··· Exercise input ···

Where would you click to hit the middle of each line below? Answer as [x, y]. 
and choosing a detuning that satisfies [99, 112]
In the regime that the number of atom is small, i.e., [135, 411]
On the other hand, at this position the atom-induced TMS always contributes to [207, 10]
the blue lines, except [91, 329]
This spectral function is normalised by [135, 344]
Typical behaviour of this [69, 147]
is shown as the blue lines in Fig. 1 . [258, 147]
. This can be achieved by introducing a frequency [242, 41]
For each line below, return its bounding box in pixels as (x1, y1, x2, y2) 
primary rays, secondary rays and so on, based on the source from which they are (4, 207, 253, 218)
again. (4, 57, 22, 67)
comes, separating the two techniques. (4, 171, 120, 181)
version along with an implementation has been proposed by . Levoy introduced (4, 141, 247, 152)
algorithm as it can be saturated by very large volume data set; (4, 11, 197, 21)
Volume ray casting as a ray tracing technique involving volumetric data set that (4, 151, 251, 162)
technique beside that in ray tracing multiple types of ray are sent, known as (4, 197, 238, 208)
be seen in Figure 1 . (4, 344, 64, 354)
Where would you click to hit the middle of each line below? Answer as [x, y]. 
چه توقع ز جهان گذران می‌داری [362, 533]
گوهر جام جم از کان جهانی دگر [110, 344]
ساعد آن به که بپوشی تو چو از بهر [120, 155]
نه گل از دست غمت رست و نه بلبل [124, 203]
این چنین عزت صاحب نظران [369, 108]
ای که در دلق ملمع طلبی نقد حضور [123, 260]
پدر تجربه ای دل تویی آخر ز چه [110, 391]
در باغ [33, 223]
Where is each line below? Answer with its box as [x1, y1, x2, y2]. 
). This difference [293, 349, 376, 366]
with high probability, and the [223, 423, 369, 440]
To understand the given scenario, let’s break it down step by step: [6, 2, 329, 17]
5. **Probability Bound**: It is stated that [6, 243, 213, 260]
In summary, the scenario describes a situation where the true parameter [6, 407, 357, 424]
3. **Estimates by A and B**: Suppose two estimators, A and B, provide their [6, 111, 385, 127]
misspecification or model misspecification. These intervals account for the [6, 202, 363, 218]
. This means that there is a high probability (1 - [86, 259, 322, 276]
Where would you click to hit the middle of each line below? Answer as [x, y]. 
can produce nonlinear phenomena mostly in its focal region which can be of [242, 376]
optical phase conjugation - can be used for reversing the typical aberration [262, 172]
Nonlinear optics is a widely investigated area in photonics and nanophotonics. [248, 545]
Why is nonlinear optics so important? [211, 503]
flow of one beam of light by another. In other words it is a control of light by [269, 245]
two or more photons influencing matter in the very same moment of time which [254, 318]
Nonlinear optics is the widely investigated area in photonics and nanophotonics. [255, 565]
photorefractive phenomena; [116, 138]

···

**Exercise instructions**. Produce the material again exactly as it is shown above.

**Output**.
Where would you click to hit the middle of each line below? Answer as [x, y]. 
and choosing a detuning that satisfies [99, 112]
In the regime that the number of atom is small, i.e., [135, 411]
On the other hand, at this position the atom-induced TMS always contributes to [207, 10]
the blue lines, except [91, 329]
This spectral function is normalised by [135, 344]
Typical behaviour of this [69, 147]
is shown as the blue lines in Fig. 1 . [258, 147]
. This can be achieved by introducing a frequency [242, 41]
For each line below, return its bounding box in pixels as (x1, y1, x2, y2) 
primary rays, secondary rays and so on, based on the source from which they are (4, 207, 253, 218)
again. (4, 57, 22, 67)
comes, separating the two techniques. (4, 171, 120, 181)
version along with an implementation has been proposed by . Levoy introduced (4, 141, 247, 152)
algorithm as it can be saturated by very large volume data set; (4, 11, 197, 21)
Volume ray casting as a ray tracing technique involving volumetric data set that (4, 151, 251, 162)
technique beside that in ray tracing multiple types of ray are sent, known as (4, 197, 238, 208)
be seen in Figure 1 . (4, 344, 64, 354)
Where would you click to hit the middle of each line below? Answer as [x, y]. 
چه توقع ز جهان گذران می‌داری [362, 533]
گوهر جام جم از کان جهانی دگر [110, 344]
ساعد آن به که بپوشی تو چو از بهر [120, 155]
نه گل از دست غمت رست و نه بلبل [124, 203]
این چنین عزت صاحب نظران [369, 108]
ای که در دلق ملمع طلبی نقد حضور [123, 260]
پدر تجربه ای دل تویی آخر ز چه [110, 391]
در باغ [33, 223]
Where is each line below? Answer with its box as [x1, y1, x2, y2]. 
). This difference [293, 349, 376, 366]
with high probability, and the [223, 423, 369, 440]
To understand the given scenario, let’s break it down step by step: [6, 2, 329, 17]
5. **Probability Bound**: It is stated that [6, 243, 213, 260]
In summary, the scenario describes a situation where the true parameter [6, 407, 357, 424]
3. **Estimates by A and B**: Suppose two estimators, A and B, provide their [6, 111, 385, 127]
misspecification or model misspecification. These intervals account for the [6, 202, 363, 218]
. This means that there is a high probability (1 - [86, 259, 322, 276]
Where would you click to hit the middle of each line below? Answer as [x, y]. 
can produce nonlinear phenomena mostly in its focal region which can be of [242, 376]
optical phase conjugation - can be used for reversing the typical aberration [262, 172]
Nonlinear optics is a widely investigated area in photonics and nanophotonics. [248, 545]
Why is nonlinear optics so important? [211, 503]
flow of one beam of light by another. In other words it is a control of light by [269, 245]
two or more photons influencing matter in the very same moment of time which [254, 318]
Nonlinear optics is the widely investigated area in photonics and nanophotonics. [255, 565]
photorefractive phenomena; [116, 138]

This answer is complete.